───── PROVIDED DATA

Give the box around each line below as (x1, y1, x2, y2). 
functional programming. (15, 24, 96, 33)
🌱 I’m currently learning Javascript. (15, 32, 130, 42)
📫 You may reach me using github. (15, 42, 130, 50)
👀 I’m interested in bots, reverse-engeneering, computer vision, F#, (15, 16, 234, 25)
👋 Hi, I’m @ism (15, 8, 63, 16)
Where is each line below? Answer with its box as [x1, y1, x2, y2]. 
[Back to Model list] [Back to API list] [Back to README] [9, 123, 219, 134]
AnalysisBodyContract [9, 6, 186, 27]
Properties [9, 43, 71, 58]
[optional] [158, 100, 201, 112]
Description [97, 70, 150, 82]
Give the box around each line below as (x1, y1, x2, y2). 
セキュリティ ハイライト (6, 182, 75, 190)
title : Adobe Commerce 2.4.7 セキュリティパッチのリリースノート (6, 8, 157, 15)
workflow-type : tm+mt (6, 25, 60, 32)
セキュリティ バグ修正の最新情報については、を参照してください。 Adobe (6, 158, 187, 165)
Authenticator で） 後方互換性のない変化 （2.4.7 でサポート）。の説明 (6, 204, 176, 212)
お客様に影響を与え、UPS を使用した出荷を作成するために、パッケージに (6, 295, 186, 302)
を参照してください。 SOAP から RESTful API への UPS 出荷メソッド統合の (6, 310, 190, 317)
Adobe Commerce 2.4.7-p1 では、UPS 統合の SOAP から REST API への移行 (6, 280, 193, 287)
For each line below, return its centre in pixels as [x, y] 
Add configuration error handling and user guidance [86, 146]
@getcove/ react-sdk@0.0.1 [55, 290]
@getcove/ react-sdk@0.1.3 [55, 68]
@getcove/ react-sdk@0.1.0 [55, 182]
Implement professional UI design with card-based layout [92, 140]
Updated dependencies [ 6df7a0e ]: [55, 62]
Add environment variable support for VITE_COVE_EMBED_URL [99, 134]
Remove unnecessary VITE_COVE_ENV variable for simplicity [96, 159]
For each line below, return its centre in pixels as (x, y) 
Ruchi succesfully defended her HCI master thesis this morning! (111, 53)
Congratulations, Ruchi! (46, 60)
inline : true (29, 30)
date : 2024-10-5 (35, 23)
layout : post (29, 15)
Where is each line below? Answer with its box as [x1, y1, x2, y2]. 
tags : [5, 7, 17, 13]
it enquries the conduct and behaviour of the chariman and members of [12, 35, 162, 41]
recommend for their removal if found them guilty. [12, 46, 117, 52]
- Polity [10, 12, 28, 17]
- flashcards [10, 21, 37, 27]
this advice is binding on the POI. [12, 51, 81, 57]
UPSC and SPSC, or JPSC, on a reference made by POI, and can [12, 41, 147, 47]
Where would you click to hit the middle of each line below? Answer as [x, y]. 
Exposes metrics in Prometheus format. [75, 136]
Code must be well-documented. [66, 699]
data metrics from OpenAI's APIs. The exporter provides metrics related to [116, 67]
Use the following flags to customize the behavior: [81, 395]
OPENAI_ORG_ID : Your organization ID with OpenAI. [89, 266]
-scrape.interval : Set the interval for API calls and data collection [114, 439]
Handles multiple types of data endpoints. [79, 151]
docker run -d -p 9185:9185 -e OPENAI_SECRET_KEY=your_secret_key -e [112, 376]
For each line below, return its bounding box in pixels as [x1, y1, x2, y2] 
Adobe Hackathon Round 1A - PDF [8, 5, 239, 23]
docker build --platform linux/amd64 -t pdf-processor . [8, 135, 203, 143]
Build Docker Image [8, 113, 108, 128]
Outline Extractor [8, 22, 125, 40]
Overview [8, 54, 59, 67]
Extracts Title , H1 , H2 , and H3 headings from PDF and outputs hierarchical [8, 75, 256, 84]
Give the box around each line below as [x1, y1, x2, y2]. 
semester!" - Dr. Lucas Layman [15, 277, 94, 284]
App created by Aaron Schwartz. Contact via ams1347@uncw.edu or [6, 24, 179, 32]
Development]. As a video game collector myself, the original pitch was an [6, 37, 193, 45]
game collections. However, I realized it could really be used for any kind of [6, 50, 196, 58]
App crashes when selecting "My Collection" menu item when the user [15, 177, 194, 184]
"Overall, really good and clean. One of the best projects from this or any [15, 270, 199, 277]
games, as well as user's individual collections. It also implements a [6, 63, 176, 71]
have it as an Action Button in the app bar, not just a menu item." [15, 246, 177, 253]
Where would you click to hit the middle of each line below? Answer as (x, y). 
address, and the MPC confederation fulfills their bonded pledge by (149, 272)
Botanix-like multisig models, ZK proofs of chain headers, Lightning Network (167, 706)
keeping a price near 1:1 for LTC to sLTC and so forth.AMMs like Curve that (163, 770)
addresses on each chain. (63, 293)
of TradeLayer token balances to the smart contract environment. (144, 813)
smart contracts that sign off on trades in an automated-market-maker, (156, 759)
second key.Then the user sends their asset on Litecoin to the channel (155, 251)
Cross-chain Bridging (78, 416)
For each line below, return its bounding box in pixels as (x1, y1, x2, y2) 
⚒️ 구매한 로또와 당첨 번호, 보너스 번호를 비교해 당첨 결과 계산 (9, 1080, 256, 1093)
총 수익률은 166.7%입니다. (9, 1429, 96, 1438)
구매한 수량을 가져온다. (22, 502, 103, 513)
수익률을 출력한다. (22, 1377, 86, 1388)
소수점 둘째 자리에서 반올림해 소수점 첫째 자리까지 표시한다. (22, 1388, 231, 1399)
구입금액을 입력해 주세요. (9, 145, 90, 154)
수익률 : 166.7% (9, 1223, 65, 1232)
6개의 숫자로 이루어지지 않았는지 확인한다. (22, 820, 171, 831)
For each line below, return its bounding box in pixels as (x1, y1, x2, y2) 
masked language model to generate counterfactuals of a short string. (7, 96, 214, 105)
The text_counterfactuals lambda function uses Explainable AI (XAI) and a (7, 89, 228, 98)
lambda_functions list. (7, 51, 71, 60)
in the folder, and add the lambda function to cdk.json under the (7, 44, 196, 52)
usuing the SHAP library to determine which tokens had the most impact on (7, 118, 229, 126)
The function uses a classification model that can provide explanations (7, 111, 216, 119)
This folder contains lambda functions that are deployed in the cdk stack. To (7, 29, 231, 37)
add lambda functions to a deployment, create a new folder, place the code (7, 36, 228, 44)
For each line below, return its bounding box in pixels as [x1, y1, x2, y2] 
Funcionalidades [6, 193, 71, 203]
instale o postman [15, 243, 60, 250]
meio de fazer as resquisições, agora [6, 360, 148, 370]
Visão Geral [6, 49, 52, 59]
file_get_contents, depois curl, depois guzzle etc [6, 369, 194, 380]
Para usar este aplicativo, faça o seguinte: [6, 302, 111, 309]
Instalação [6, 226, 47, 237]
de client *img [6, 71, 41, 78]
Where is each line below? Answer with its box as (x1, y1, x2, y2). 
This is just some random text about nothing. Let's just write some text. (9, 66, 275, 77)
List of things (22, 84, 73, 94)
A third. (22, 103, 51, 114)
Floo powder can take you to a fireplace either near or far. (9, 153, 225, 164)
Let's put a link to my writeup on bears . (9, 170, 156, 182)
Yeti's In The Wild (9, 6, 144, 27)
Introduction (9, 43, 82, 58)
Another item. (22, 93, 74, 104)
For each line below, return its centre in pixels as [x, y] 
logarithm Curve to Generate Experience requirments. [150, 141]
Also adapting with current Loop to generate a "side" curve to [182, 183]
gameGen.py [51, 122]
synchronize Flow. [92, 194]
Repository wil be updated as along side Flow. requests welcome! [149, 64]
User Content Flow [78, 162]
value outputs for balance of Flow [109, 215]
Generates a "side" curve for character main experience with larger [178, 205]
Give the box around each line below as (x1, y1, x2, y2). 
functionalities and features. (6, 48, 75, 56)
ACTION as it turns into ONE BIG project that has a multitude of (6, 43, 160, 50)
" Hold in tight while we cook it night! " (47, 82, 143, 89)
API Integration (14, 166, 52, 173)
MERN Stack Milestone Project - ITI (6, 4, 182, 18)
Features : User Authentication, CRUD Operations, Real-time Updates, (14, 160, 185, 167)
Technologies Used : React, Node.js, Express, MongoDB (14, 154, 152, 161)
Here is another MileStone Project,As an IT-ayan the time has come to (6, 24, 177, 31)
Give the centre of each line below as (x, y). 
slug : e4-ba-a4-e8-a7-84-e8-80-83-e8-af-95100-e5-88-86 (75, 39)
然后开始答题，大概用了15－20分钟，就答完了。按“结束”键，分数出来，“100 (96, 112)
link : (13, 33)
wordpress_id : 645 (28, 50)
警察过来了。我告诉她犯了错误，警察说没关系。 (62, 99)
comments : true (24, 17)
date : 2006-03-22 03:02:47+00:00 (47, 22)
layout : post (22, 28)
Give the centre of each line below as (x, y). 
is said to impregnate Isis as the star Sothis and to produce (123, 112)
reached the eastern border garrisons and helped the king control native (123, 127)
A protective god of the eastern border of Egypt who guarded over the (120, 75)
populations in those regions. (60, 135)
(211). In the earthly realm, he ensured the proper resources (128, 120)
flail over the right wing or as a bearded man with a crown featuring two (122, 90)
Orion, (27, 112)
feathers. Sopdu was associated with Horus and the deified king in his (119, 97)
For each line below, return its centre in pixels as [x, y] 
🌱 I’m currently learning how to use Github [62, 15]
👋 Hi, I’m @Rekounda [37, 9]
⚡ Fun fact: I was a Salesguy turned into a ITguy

──────────

TASK TO CARRY OUT >>
Only the lines above starting with the one with "구입금액을 입력해 주세요. (9, 145, 90, 154)" and going through the one with "The text_counterfactuals lambda" are to be copied, word for word and with both ends kept.

SOLUTION FOR THIS TASK >>
구입금액을 입력해 주세요. (9, 145, 90, 154)
수익률 : 166.7% (9, 1223, 65, 1232)
6개의 숫자로 이루어지지 않았는지 확인한다. (22, 820, 171, 831)
For each line below, return its bounding box in pixels as (x1, y1, x2, y2) 
masked language model to generate counterfactuals of a short string. (7, 96, 214, 105)
The text_counterfactuals lambda function uses Explainable AI (XAI) and a (7, 89, 228, 98)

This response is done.